##### Extracted records
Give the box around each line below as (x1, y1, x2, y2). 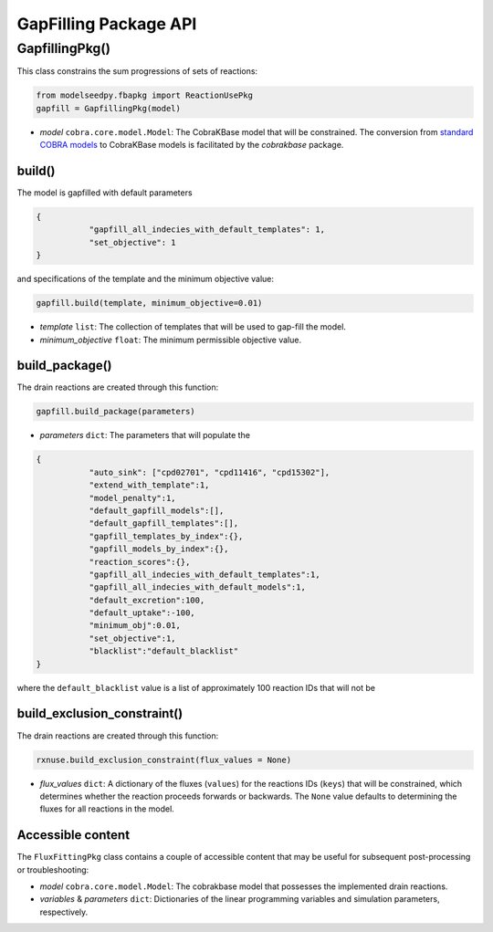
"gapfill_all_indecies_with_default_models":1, (89, 582, 306, 592)
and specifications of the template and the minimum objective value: (16, 274, 274, 285)
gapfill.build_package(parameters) (36, 406, 195, 417)
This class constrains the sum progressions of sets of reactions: (16, 66, 258, 77)
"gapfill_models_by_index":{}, (89, 544, 229, 554)
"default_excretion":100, (89, 594, 205, 605)
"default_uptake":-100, (89, 608, 195, 618)
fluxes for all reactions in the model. (39, 803, 175, 814)
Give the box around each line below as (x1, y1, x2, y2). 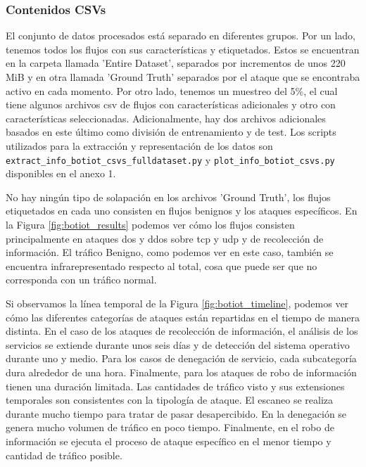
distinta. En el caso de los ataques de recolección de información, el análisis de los (6, 324, 358, 338)
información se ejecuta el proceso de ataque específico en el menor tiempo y (6, 433, 332, 448)
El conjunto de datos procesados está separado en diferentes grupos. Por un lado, (6, 28, 355, 43)
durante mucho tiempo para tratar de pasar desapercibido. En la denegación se (6, 406, 347, 421)
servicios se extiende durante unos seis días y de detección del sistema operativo (6, 337, 350, 352)
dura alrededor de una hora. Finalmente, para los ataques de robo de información (6, 364, 357, 379)
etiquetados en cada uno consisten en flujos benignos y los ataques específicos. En (6, 203, 358, 218)
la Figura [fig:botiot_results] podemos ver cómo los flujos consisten (6, 217, 295, 231)
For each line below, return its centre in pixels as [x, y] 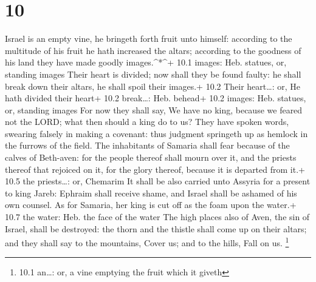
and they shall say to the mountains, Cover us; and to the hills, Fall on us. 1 [147, 242]
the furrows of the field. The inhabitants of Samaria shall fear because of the [147, 145]
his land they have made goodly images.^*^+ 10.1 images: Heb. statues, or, [146, 62]
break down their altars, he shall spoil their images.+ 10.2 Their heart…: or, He [153, 86]
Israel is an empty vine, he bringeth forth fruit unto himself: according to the [149, 39]
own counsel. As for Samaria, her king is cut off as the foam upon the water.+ [151, 205]
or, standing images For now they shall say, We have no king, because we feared [154, 109]
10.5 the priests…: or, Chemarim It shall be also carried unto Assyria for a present [158, 181]
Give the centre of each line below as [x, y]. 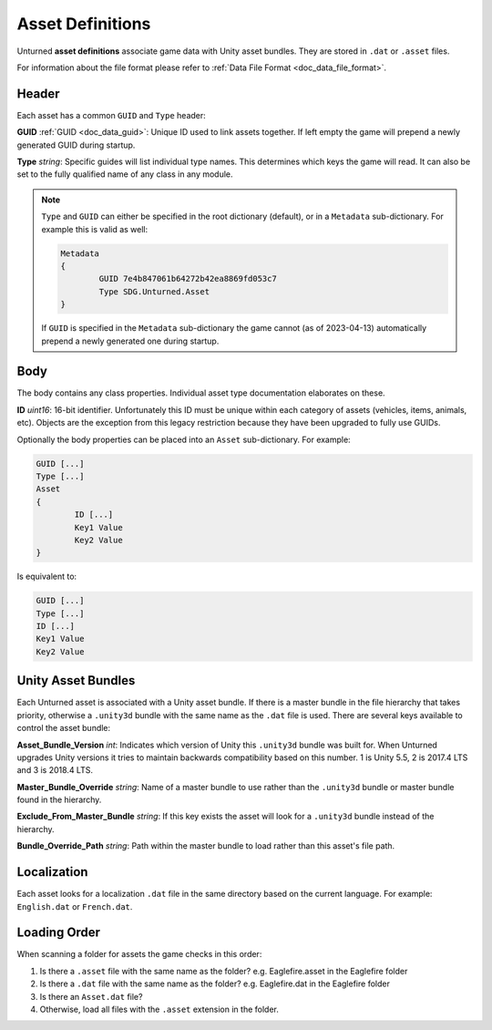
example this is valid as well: [95, 229]
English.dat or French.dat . [75, 906]
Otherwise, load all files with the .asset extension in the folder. [159, 1009]
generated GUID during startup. [76, 145]
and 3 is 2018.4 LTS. [55, 770]
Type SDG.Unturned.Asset [154, 291]
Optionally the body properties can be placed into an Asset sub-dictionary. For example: [184, 439]
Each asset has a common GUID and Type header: [112, 115]
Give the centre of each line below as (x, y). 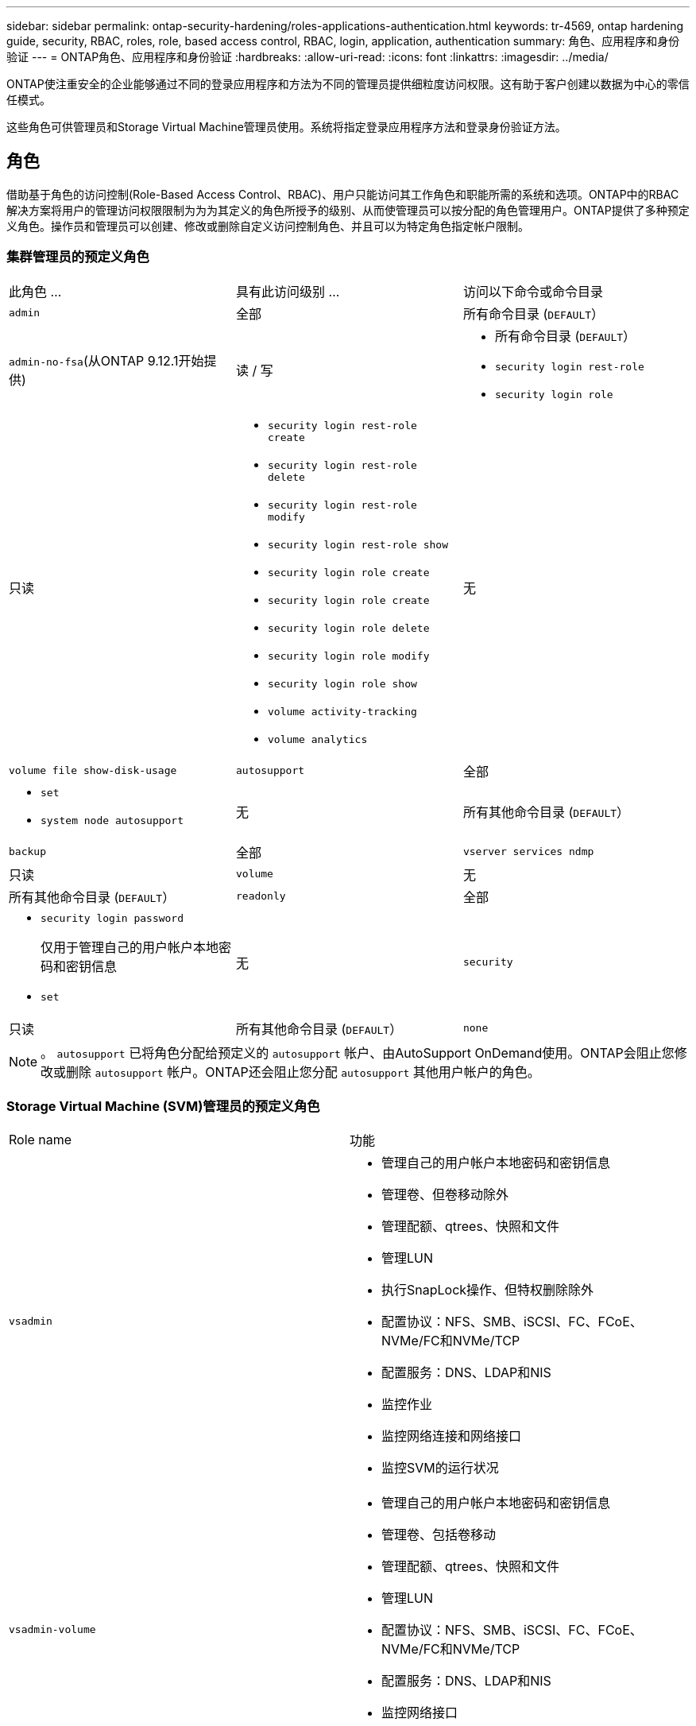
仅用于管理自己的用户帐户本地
##########
Please count the lines in the data that include the word "they" and report the number by itself.

3